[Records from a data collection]
────
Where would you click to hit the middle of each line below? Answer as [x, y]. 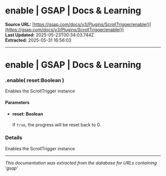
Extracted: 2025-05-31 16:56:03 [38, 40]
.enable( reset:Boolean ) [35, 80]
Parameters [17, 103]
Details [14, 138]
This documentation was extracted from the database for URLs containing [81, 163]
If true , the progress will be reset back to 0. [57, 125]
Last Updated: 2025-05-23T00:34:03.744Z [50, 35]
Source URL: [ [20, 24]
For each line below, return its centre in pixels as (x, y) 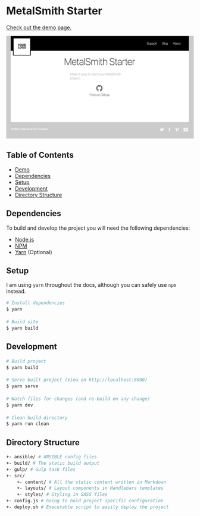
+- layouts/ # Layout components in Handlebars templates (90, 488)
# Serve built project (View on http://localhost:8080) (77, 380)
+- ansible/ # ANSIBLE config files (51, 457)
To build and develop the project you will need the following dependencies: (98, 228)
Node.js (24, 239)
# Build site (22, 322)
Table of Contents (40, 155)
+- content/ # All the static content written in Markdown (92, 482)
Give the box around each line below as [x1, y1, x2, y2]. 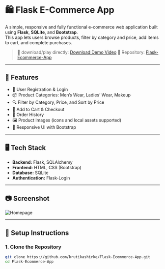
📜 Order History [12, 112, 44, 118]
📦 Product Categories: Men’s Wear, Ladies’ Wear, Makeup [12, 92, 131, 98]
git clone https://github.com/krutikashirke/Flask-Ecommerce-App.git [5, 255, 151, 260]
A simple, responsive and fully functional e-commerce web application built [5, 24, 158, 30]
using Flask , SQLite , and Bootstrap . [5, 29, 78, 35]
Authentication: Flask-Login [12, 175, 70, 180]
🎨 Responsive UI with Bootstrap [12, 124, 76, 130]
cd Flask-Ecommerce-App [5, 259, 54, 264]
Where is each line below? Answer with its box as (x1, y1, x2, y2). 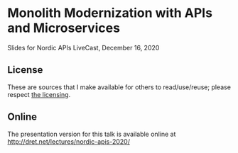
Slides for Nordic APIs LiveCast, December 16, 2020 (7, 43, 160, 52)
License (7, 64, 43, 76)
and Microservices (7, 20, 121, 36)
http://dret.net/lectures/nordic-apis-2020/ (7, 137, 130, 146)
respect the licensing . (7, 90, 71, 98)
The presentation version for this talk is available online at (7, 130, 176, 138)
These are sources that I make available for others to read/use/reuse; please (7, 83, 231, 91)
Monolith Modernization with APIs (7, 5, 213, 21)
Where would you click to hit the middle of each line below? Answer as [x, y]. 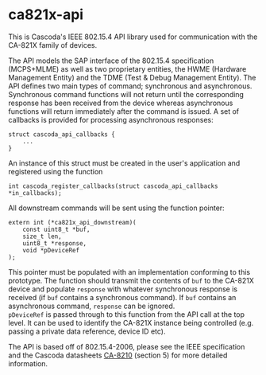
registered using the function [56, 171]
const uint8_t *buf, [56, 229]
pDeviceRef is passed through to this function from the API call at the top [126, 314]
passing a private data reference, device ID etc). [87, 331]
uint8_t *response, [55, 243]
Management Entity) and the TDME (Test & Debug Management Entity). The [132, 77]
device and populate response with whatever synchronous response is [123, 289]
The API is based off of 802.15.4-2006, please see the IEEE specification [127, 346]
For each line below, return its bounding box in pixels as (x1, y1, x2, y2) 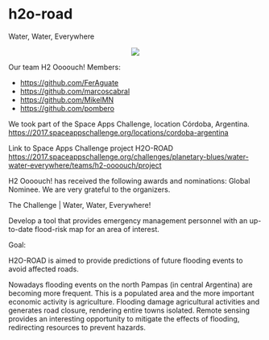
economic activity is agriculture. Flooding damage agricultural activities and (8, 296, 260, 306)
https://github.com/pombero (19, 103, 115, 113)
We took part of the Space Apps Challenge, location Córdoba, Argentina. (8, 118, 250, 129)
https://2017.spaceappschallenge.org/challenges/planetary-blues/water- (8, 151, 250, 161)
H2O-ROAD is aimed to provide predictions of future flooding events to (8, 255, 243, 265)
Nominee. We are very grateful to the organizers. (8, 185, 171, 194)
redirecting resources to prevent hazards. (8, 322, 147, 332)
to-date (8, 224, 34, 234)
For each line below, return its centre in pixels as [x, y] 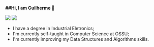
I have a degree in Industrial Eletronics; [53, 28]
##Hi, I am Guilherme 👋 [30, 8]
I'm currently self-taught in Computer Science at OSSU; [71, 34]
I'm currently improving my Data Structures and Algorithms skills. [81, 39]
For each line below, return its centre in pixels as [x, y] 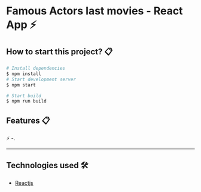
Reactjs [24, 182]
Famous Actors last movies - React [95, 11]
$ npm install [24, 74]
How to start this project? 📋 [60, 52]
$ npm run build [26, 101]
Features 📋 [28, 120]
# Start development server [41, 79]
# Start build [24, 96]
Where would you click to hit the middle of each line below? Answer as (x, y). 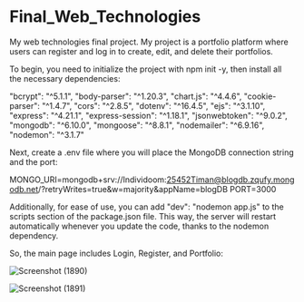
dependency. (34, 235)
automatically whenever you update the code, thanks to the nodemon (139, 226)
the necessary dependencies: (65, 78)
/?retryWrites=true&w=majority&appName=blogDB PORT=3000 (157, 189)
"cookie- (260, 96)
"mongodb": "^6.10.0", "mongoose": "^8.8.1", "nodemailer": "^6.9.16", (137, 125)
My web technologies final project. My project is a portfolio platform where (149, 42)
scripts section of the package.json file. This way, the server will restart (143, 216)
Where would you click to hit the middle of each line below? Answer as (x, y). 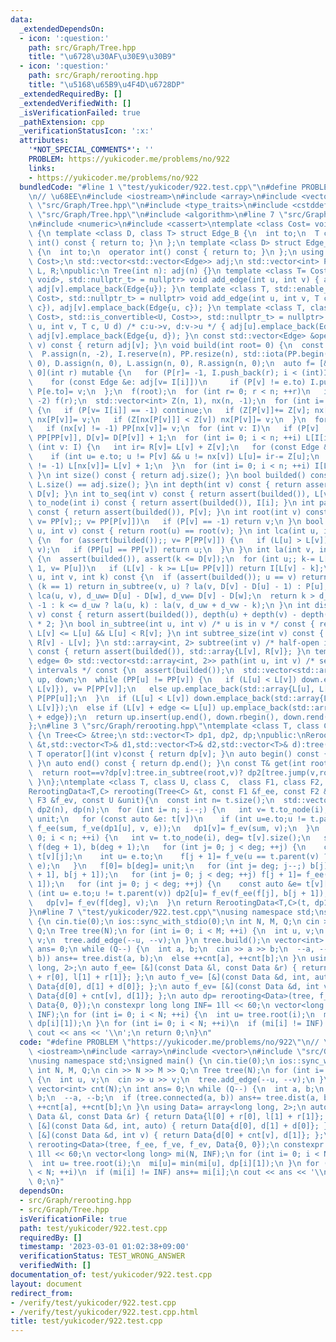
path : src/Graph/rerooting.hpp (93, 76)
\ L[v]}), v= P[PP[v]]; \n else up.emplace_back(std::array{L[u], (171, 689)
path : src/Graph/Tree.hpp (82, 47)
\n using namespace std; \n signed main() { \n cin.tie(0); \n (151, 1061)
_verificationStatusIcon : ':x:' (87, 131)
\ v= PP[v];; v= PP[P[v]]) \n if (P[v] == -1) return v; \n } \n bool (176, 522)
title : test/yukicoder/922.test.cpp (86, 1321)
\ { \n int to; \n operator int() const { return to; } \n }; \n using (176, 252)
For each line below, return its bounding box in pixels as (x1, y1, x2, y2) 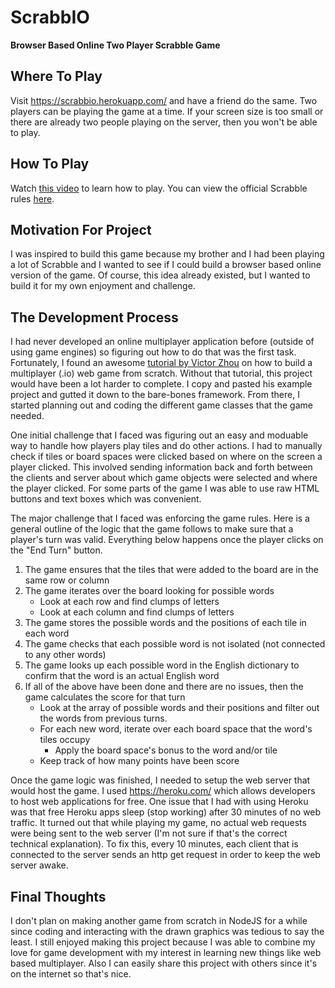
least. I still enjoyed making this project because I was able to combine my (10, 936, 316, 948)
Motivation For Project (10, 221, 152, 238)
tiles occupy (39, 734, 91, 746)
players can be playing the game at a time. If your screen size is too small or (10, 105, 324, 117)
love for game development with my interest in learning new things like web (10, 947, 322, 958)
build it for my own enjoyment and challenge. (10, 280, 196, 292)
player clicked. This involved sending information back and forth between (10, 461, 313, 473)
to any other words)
────
What the task asks
Transcribe exactly, starting at the line with "player clicked. This" and continuing through the last line of the data above; leave out all earlier lines.

Worked solution
player clicked. This involved sending information back and forth between (10, 461, 313, 473)
to any other words)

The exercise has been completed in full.